§ Work to be completed: Once the line containing "Web page text" is found, please copy it and all lines after it through the end of the records, exactly, leaving out pictures.

§ Listed entries:
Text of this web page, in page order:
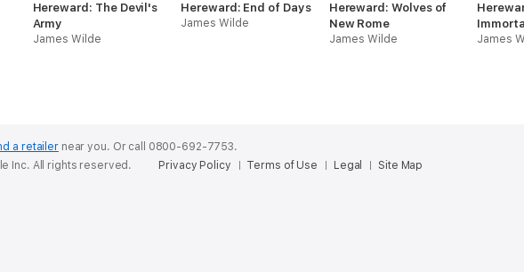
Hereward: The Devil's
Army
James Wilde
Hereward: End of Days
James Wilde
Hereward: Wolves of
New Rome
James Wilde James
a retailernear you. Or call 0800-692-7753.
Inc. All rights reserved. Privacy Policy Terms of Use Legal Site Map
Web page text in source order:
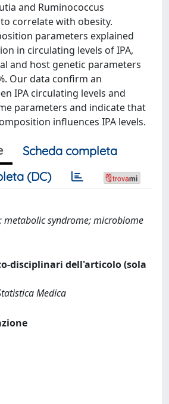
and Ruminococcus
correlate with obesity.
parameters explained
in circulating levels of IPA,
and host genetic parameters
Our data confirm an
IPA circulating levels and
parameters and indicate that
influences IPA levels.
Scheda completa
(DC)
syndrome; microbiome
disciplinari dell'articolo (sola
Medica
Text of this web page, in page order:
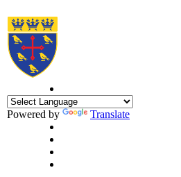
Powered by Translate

§ Solution to the exercise:
Web page text in source order:
and Ruminococcus
correlate with obesity.
parameters explained
in circulating levels of IPA,
and host genetic parameters
Our data confirm an
IPA circulating levels and
parameters and indicate that
influences IPA levels.
Scheda completa
(DC)
syndrome; microbiome
disciplinari dell'articolo (sola
Medica
Text of this web page, in page order:
Powered by Translate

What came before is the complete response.